<<<<

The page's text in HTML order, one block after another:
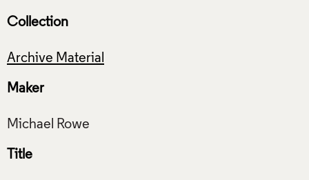
Collection
Archive Material
Maker
Title

>>>>

PROBLEM STATEMENT
The answer is the listing above restated word for word, pictures removed.

RESULT FOR THIS TASK
The page's text in HTML order, one block after another:
Collection
Archive Material
Maker
Title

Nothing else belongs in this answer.